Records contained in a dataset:
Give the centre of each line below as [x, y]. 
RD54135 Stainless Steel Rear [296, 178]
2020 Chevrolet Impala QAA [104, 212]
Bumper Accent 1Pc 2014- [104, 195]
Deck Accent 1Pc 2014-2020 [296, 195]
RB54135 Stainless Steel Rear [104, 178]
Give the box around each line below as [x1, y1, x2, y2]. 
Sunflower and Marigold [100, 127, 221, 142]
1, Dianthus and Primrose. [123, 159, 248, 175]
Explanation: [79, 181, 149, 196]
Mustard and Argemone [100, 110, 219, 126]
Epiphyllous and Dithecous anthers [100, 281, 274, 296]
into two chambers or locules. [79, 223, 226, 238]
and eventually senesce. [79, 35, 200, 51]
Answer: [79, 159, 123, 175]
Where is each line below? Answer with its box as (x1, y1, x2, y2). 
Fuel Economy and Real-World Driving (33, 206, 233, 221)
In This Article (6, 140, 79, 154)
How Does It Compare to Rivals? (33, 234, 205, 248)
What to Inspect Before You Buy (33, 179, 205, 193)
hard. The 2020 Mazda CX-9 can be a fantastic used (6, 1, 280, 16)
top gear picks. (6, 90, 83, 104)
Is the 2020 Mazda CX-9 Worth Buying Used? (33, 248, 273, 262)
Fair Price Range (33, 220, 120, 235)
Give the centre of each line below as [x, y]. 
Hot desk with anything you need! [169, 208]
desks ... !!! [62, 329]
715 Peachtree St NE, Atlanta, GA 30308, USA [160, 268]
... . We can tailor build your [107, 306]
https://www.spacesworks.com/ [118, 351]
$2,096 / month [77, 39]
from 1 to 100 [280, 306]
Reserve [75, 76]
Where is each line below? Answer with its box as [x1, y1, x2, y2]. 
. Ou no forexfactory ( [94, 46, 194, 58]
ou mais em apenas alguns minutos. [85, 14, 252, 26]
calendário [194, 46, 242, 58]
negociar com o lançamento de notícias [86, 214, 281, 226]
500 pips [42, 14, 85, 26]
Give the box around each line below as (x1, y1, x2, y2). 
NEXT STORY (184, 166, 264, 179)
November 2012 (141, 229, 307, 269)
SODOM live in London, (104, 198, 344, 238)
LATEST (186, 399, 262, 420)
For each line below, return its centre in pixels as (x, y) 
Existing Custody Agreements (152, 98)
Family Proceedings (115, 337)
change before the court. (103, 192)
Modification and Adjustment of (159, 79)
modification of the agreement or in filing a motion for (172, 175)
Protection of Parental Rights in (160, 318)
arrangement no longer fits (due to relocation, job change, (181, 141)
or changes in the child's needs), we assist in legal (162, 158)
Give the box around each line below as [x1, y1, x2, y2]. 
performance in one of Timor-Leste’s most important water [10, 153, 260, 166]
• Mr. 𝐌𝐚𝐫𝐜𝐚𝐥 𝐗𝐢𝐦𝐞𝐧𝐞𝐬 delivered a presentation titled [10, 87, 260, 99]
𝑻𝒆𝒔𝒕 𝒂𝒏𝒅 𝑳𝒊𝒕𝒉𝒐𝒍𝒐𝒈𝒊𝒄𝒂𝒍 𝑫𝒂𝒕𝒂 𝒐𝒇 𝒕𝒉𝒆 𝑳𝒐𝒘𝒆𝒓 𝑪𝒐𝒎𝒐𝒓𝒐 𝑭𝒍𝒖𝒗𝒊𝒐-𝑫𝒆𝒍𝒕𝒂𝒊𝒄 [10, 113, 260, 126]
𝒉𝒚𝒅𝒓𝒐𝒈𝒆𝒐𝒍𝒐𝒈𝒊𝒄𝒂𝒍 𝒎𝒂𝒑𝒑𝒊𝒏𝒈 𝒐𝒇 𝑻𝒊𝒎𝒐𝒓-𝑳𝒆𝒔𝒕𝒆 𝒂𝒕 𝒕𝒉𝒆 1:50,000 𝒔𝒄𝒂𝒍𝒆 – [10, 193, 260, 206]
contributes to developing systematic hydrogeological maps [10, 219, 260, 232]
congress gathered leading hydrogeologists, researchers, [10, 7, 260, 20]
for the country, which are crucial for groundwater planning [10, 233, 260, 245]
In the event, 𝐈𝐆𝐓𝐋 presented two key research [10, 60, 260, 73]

==

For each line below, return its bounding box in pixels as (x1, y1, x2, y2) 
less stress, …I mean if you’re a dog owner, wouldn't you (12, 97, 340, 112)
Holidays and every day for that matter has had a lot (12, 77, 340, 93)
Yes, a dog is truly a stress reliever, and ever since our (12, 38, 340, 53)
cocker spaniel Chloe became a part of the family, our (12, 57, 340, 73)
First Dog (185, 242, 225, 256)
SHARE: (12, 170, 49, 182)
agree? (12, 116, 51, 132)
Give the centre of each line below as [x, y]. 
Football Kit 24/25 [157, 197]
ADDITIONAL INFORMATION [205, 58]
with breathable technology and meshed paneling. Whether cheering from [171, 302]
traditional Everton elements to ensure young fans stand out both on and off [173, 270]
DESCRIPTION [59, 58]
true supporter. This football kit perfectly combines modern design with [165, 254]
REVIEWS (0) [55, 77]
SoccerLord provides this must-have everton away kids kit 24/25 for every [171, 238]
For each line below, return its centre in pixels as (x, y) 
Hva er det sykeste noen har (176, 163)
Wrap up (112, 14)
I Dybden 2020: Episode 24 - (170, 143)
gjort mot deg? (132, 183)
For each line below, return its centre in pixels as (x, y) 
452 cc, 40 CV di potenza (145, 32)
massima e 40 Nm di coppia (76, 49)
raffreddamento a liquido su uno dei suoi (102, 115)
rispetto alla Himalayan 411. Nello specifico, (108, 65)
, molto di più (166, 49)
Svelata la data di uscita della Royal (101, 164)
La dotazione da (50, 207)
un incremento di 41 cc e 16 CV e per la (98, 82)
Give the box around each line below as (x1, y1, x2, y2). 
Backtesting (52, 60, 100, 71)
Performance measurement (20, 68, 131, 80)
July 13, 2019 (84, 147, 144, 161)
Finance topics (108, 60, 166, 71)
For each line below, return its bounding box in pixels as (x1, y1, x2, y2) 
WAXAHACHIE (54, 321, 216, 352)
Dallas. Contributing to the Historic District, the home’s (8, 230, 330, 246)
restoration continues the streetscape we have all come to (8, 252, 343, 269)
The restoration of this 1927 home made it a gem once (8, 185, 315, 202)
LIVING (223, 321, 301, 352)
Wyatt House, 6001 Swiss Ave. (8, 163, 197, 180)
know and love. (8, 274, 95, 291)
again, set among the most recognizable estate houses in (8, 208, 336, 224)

■ **WORK ITEM**: Reproduce, word for word and in full, only the lines above that start at the line with "hard. The 2020" and run through the line with "congress gathered leading", both ends included.

■ **EXERCISE OUTPUT**:
hard. The 2020 Mazda CX-9 can be a fantastic used (6, 1, 280, 16)
top gear picks. (6, 90, 83, 104)
Is the 2020 Mazda CX-9 Worth Buying Used? (33, 248, 273, 262)
Fair Price Range (33, 220, 120, 235)
Give the centre of each line below as [x, y]. 
Hot desk with anything you need! [169, 208]
desks ... !!! [62, 329]
715 Peachtree St NE, Atlanta, GA 30308, USA [160, 268]
... . We can tailor build your [107, 306]
https://www.spacesworks.com/ [118, 351]
$2,096 / month [77, 39]
from 1 to 100 [280, 306]
Reserve [75, 76]
Where is each line below? Answer with its box as [x1, y1, x2, y2]. 
. Ou no forexfactory ( [94, 46, 194, 58]
ou mais em apenas alguns minutos. [85, 14, 252, 26]
calendário [194, 46, 242, 58]
negociar com o lançamento de notícias [86, 214, 281, 226]
500 pips [42, 14, 85, 26]
Give the box around each line below as (x1, y1, x2, y2). 
NEXT STORY (184, 166, 264, 179)
November 2012 (141, 229, 307, 269)
SODOM live in London, (104, 198, 344, 238)
LATEST (186, 399, 262, 420)
For each line below, return its centre in pixels as (x, y) 
Existing Custody Agreements (152, 98)
Family Proceedings (115, 337)
change before the court. (103, 192)
Modification and Adjustment of (159, 79)
modification of the agreement or in filing a motion for (172, 175)
Protection of Parental Rights in (160, 318)
arrangement no longer fits (due to relocation, job change, (181, 141)
or changes in the child's needs), we assist in legal (162, 158)
Give the box around each line below as [x1, y1, x2, y2]. 
performance in one of Timor-Leste’s most important water [10, 153, 260, 166]
• Mr. 𝐌𝐚𝐫𝐜𝐚𝐥 𝐗𝐢𝐦𝐞𝐧𝐞𝐬 delivered a presentation titled [10, 87, 260, 99]
𝑻𝒆𝒔𝒕 𝒂𝒏𝒅 𝑳𝒊𝒕𝒉𝒐𝒍𝒐𝒈𝒊𝒄𝒂𝒍 𝑫𝒂𝒕𝒂 𝒐𝒇 𝒕𝒉𝒆 𝑳𝒐𝒘𝒆𝒓 𝑪𝒐𝒎𝒐𝒓𝒐 𝑭𝒍𝒖𝒗𝒊𝒐-𝑫𝒆𝒍𝒕𝒂𝒊𝒄 [10, 113, 260, 126]
𝒉𝒚𝒅𝒓𝒐𝒈𝒆𝒐𝒍𝒐𝒈𝒊𝒄𝒂𝒍 𝒎𝒂𝒑𝒑𝒊𝒏𝒈 𝒐𝒇 𝑻𝒊𝒎𝒐𝒓-𝑳𝒆𝒔𝒕𝒆 𝒂𝒕 𝒕𝒉𝒆 1:50,000 𝒔𝒄𝒂𝒍𝒆 – [10, 193, 260, 206]
contributes to developing systematic hydrogeological maps [10, 219, 260, 232]
congress gathered leading hydrogeologists, researchers, [10, 7, 260, 20]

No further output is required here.